A look back at how "House Of Cards" completely changed the way we watch TV

The fourth season of the hit show will be available in it's entirety from Friday

This Friday sees the release of the fourth season of House Of Cards, as we pick up the story of President Frank Underwood (Kevin Spacey) and his now ever-distancing wife Claire (Robin Wright).

As with the previous three seasons, all thirteen episodes of the season will be available at once, for viewers to watch at their own pleasure.

Looking back now, in the three short years since it was released, Netflix have since given us a huge amount of original programming, practically all of which was made instantly available to the viewer, with the only big exception being Better Call Saul, as the rights were tied up with American channell AMC who still owned the rights to Breaking Bad.

The viewing capability of the shows, which essentially followed the format of anyone who would binge on seasons when they came out on DVD box-sets, seems pretty par for the course now, but back in 2013, it was seen as something of a huge risk.

When it came to "event television", the likes of which we were used to getting from HBO or BBC, they would (and still do) release episodes week by week, taking up months of a viewers schedule.

When Netflix decided to release House Of Cards all at once, what was to stop a customer from signing up for one month, watching the show at their pleasure, and then cancelling the subscription?

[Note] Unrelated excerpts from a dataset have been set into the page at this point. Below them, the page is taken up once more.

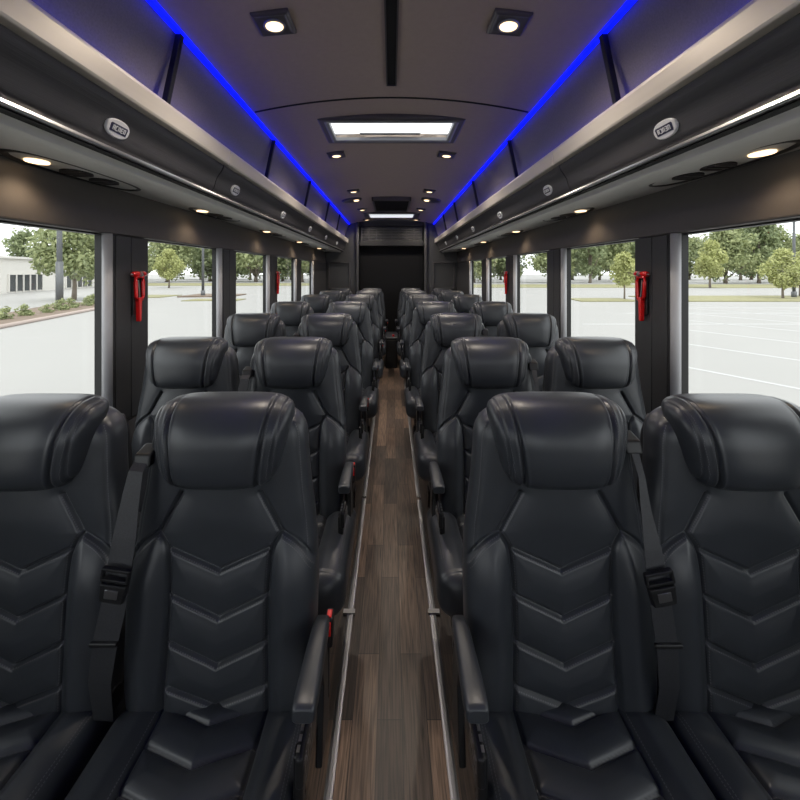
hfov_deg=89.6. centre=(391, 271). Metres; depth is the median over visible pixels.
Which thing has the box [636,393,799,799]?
seat
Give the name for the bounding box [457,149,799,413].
wall
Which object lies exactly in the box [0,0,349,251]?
rack
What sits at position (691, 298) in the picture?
lawn
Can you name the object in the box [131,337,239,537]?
seat
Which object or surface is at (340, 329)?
seat
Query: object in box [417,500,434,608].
floor strip
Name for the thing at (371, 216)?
diffuser
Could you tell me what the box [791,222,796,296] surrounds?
lamp post
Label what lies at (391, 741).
floor
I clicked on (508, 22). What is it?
recessed light
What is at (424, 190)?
recessed light
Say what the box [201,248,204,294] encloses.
lamp post
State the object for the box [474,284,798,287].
lawn
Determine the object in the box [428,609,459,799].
floor strip
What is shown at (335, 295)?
seat
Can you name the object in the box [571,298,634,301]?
lawn
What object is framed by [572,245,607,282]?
tree
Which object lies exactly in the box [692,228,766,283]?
tree
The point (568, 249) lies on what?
window
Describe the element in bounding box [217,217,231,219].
air vent
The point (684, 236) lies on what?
window
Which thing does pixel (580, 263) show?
tree
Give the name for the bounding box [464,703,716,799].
seat cushion
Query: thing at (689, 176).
air vent
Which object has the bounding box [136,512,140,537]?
seat cushion
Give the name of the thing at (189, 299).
lawn
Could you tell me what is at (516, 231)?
light
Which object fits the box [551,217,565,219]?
air vent
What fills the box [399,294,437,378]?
seat
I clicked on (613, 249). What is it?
tree
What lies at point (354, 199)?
recessed light
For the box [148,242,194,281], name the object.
tree
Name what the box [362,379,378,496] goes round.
floor strip
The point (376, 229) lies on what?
air vent
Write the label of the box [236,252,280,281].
tree
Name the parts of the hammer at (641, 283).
loop handle
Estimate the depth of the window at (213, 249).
2.83 m
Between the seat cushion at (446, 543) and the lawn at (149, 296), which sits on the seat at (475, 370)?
the seat cushion at (446, 543)
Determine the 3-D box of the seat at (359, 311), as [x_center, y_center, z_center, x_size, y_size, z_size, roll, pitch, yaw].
[-0.385,0.874,3.410,0.545,1.212,0.580,0,0,0]
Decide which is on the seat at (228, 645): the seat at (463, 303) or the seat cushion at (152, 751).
the seat cushion at (152, 751)
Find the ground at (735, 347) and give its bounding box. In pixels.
[0,275,799,406]
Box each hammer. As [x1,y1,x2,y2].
[130,271,146,320]
[276,271,279,293]
[504,271,507,293]
[633,271,649,320]
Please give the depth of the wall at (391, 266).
7.42 m
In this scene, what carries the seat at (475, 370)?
on the floor
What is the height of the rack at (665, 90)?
0.660 m
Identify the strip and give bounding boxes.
[0,302,93,323]
[323,609,354,799]
[348,498,365,608]
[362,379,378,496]
[404,379,420,496]
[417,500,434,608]
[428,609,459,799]
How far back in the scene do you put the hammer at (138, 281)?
1.86 m
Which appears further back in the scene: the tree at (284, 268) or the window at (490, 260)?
the tree at (284, 268)
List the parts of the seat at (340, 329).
backrest, recline lever, armrest
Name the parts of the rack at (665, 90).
rail, post, post, rail, post, post, chrome trim, rail
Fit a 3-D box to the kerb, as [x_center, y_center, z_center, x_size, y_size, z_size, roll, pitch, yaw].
[-18.474,2.410,23.522,0.379,0.220,13.856,0,0,-15]
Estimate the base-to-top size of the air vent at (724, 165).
0.012 m
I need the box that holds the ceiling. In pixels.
[156,0,626,223]
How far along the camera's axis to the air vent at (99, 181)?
1.59 m
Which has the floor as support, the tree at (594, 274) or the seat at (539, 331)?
the seat at (539, 331)
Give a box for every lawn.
[148,283,308,285]
[148,295,180,297]
[182,299,244,300]
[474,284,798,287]
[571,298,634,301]
[628,295,799,301]
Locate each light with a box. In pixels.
[0,149,140,190]
[188,207,239,221]
[250,8,296,36]
[259,230,284,236]
[327,151,345,158]
[342,197,361,202]
[347,189,359,192]
[421,197,440,202]
[423,189,435,192]
[437,151,455,158]
[486,8,532,36]
[498,230,523,236]
[543,207,594,221]
[649,139,799,186]
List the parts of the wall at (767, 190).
edge trim, edge trim, edge trim, edge trim, edge trim
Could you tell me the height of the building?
4.200 m
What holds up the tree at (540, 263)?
on the ground at (735, 347)
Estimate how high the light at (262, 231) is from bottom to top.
0.030 m
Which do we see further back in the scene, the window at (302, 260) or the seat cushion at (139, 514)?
the window at (302, 260)
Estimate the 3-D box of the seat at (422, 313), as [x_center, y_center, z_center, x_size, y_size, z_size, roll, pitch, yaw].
[0.368,0.874,3.410,0.512,1.212,0.580,0,0,0]
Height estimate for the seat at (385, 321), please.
1.200 m
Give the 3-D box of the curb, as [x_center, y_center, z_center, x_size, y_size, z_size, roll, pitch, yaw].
[-18.000,2.420,40.750,5.000,0.120,4.500,0,0,0]
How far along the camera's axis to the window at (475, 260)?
6.19 m
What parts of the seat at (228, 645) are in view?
tongue plate, backrest, recline lever, armrest
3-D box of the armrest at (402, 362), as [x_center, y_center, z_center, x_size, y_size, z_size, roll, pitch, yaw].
[0.345,1.071,4.505,0.504,0.182,0.470,0,0,0]
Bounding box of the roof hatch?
[372,196,410,211]
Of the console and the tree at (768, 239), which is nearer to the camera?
the console
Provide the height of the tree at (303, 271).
15.099 m
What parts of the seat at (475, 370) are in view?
armrest, recline lever, backrest
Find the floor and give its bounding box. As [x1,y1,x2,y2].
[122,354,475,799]
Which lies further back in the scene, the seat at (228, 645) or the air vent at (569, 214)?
the air vent at (569, 214)
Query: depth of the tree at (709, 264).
59.68 m
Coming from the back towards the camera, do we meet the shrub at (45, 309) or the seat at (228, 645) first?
the shrub at (45, 309)
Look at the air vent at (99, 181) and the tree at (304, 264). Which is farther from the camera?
the tree at (304, 264)
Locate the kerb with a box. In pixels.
[0,308,93,328]
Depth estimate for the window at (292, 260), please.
5.07 m
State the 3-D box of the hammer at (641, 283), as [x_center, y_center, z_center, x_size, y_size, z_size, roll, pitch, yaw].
[1.171,0.115,1.889,0.034,0.234,0.112,0,0,0]
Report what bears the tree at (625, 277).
on the ground at (735, 347)
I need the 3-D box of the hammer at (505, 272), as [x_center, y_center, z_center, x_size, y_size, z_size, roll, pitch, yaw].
[1.171,0.115,4.134,0.034,0.234,0.112,0,0,0]
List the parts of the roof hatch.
hatch lid
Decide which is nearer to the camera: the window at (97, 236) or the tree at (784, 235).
the window at (97, 236)
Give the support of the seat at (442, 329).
on the floor
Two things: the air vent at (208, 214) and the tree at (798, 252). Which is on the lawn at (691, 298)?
the tree at (798, 252)
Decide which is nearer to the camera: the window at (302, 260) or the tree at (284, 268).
the window at (302, 260)
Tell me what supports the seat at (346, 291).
on the floor
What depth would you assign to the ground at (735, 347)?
17.23 m
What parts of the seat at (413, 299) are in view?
backrest
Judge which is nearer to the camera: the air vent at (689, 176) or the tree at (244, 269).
the air vent at (689, 176)
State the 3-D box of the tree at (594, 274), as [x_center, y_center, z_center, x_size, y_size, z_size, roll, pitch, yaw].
[60.284,-3.764,115.851,11.822,12.625,10.600,0,0,30]
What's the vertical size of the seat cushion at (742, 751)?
0.173 m
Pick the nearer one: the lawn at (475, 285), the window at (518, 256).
the window at (518, 256)
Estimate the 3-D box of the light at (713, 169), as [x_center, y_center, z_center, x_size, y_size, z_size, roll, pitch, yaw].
[1.110,-0.365,1.400,0.170,0.030,0.620,0,0,0]
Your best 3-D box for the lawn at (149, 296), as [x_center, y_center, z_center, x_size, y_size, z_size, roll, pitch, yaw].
[-23.900,2.450,39.750,4.200,0.060,4.500,0,0,0]
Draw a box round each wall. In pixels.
[0,154,325,442]
[325,219,457,331]
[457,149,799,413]
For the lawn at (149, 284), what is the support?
on the ground at (735, 347)
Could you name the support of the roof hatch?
attached to the ceiling
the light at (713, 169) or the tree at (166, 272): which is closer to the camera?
the light at (713, 169)
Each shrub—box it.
[0,306,14,319]
[13,304,34,315]
[38,304,54,312]
[50,298,71,310]
[63,297,79,307]
[81,297,93,305]
[83,294,93,302]
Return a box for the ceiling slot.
[384,0,398,85]
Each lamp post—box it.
[55,230,63,303]
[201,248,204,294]
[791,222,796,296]
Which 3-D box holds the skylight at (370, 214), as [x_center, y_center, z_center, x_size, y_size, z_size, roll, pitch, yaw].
[0.000,-0.952,6.700,0.920,0.068,0.580,0,0,0]
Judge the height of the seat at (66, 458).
1.156 m
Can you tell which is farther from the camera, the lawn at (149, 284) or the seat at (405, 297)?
the lawn at (149, 284)
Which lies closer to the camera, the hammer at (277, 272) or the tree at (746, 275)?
the hammer at (277, 272)
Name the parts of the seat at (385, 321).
backrest
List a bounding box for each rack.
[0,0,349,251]
[433,0,799,251]
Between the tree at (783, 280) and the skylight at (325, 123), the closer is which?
the skylight at (325, 123)
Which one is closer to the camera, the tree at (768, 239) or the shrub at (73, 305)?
the shrub at (73, 305)
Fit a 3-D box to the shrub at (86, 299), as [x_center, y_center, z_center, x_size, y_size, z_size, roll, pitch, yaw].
[-20.861,2.091,27.679,0.772,0.725,0.742,0,0,-20]
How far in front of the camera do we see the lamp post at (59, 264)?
29.26 m
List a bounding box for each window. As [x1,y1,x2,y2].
[0,220,101,395]
[148,240,215,336]
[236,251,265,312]
[278,257,293,300]
[302,260,310,293]
[472,260,480,293]
[489,257,504,300]
[517,251,546,312]
[567,240,634,336]
[681,218,799,393]
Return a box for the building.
[0,256,93,293]
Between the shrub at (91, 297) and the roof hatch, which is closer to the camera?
the roof hatch
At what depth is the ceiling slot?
1.65 m
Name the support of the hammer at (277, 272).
attached to the wall at (126, 221)
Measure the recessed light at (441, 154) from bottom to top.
0.034 m
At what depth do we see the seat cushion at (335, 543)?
1.43 m
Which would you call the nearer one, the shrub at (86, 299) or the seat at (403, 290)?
the seat at (403, 290)
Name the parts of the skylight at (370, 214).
trim
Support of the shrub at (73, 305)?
on the strip at (38, 313)
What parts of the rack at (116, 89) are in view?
rail, chrome trim, post, rail, post, post, post, rail
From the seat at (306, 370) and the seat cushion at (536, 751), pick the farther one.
the seat at (306, 370)
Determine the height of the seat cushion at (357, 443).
0.181 m
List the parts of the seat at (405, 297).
backrest
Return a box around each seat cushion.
[0,694,125,799]
[64,703,316,799]
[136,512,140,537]
[317,507,355,615]
[346,429,368,481]
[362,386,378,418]
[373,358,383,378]
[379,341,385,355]
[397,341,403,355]
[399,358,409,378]
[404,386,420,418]
[414,429,436,481]
[427,507,464,616]
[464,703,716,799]
[667,703,799,799]
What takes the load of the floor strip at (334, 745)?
on the floor
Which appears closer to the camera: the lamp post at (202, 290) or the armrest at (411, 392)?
the armrest at (411, 392)
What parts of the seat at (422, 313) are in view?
armrest, recline lever, backrest
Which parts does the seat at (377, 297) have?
backrest
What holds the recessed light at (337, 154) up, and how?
in the ceiling
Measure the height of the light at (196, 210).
0.030 m
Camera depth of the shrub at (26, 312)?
21.31 m
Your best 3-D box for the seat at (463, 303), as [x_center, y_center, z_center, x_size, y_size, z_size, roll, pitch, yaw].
[0.890,0.875,4.560,0.462,1.210,0.580,0,0,0]
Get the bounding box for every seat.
[0,393,134,799]
[64,392,333,799]
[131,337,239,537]
[224,313,285,378]
[238,337,355,615]
[270,301,313,336]
[293,313,368,507]
[301,294,332,312]
[320,290,344,301]
[326,301,378,437]
[331,288,351,299]
[345,294,383,378]
[356,290,385,355]
[362,288,387,334]
[395,288,420,358]
[397,290,426,355]
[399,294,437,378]
[404,301,457,437]
[414,313,488,507]
[427,337,538,650]
[431,288,451,299]
[438,290,462,301]
[450,294,481,312]
[452,392,716,799]
[469,301,512,336]
[497,313,558,391]
[542,337,645,487]
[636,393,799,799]
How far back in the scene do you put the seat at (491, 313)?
3.51 m
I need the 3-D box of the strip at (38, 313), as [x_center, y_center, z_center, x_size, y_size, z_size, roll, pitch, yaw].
[-20.291,2.410,24.254,3.932,0.140,15.977,0,0,-21]
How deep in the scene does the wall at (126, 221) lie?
1.83 m
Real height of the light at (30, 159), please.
0.030 m
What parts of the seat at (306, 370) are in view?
backrest, recline lever, armrest
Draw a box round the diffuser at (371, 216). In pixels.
[370,215,412,217]
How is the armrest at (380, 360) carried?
on the seat at (369, 299)
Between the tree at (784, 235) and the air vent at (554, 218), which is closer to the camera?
the air vent at (554, 218)
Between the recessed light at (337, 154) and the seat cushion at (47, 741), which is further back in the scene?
the recessed light at (337, 154)
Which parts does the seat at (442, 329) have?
armrest, recline lever, backrest
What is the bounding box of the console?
[386,332,396,367]
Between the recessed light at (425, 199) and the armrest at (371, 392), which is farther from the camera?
the recessed light at (425, 199)
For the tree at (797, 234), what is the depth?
114.07 m
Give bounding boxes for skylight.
[317,114,465,142]
[363,212,419,217]
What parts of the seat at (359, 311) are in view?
backrest, recline lever, armrest
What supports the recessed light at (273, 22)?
in the ceiling
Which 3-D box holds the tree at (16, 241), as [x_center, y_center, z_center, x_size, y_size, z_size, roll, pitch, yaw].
[-68.918,-3.136,75.845,8.183,11.355,6.636,0,0,-2]
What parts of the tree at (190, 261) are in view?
crown
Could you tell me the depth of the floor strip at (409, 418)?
3.18 m
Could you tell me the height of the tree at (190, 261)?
16.450 m
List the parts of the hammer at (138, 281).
loop handle
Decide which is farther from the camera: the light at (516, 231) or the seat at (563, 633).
the light at (516, 231)
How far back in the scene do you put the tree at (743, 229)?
113.58 m
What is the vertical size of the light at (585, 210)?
0.030 m
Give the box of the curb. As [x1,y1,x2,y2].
[177,294,245,296]
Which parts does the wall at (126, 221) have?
edge trim, edge trim, edge trim, edge trim, edge trim
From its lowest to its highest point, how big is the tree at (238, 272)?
16.787 m
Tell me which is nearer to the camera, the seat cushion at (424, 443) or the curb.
the seat cushion at (424, 443)
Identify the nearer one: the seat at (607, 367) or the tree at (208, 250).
the seat at (607, 367)
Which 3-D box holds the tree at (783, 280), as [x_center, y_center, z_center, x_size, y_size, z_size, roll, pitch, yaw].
[35.292,0.146,36.371,2.758,4.676,3.759,0,0,-36]
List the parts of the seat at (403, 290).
backrest
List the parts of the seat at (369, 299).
backrest
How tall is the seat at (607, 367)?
1.186 m
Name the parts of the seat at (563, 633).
armrest, recline lever, backrest, tongue plate
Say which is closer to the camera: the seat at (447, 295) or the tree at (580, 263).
the seat at (447, 295)
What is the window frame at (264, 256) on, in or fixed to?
in the wall at (126, 221)
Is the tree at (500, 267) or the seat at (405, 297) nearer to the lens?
the seat at (405, 297)
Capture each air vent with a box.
[59,168,93,176]
[89,178,118,184]
[207,213,223,216]
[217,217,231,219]
[361,228,421,239]
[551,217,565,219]
[559,213,575,216]
[672,172,704,179]
[700,161,737,170]
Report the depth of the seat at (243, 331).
2.57 m
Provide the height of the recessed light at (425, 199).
0.059 m
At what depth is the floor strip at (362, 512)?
2.07 m
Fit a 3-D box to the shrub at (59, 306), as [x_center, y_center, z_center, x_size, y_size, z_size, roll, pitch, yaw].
[-20.124,2.037,24.531,0.880,0.871,0.951,0,0,6]
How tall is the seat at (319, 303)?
1.210 m
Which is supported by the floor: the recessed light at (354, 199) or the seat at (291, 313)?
the seat at (291, 313)
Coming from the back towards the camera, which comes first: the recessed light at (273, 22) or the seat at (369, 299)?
the seat at (369, 299)
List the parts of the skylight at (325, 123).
trim
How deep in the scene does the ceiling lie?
1.87 m
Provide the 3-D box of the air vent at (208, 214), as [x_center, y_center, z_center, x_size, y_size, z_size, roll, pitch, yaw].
[-1.110,-0.356,2.540,0.092,0.012,0.112,0,0,0]
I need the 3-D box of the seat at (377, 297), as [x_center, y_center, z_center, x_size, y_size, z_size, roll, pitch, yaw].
[-0.346,0.880,5.740,0.545,1.200,0.580,0,0,0]
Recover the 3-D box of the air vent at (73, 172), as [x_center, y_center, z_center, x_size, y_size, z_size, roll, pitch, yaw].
[-1.140,-0.356,1.460,0.092,0.012,0.112,0,0,0]
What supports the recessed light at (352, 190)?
in the ceiling
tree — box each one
[1,226,37,256]
[22,228,93,299]
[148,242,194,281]
[151,248,187,287]
[184,246,201,279]
[190,247,211,280]
[204,249,240,270]
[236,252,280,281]
[236,267,244,279]
[239,258,253,279]
[277,257,290,280]
[301,260,308,281]
[301,261,308,272]
[474,258,497,282]
[492,254,531,281]
[527,249,578,275]
[571,249,584,279]
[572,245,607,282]
[582,251,610,279]
[587,242,634,281]
[609,251,634,298]
[689,234,702,279]
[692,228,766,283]
[692,239,728,287]
[724,228,750,279]
[737,270,756,279]
[738,227,799,279]
[743,224,783,282]
[755,247,799,297]
[782,251,799,295]
[786,231,799,251]
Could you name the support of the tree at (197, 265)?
on the ground at (735, 347)
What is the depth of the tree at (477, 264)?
86.69 m
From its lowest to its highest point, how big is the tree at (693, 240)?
13.941 m
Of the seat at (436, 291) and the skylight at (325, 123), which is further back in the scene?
the seat at (436, 291)
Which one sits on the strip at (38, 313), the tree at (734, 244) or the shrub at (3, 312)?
the shrub at (3, 312)
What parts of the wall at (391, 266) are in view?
panel frame, corner panel, panel, corner panel, panel frame
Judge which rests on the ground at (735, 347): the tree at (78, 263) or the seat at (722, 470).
the tree at (78, 263)
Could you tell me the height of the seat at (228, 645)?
1.160 m

Well, the answer to that was easy: have another must-watch show lined-up as an immediate follow up. House Of Cards premiered in February 2013. Hemlock Grove followed in April. The fourth season of Arrested Development arrived in May. Orange Is The New Black showed up in July. All the shows that everyone have been talking about in the years since kept popping up on the horizon, so the idea of leaving your Netflix subscription seemed ludicrous.

2015 alone brought Unbreakable Kimmy Schmidt, Bloodline, Daredevil, Sense 8, Jessica Jones, Narcos, Master Of None and Making A Murderer.

But it all kicked off with House Of Cards, a remake of a four-episode mini-series that was originally aired in 1990. But with heavy hitters like Kevin Spacey and Robin Wright in front of the camera, as well as the likes of David Fincher (Gone Girl), James Foley (Glengarry Glen Ross), Joel Schumacher (Falling Down) and Jodie Foster (The Beaver) on directing duties, the show had some major weight behind it.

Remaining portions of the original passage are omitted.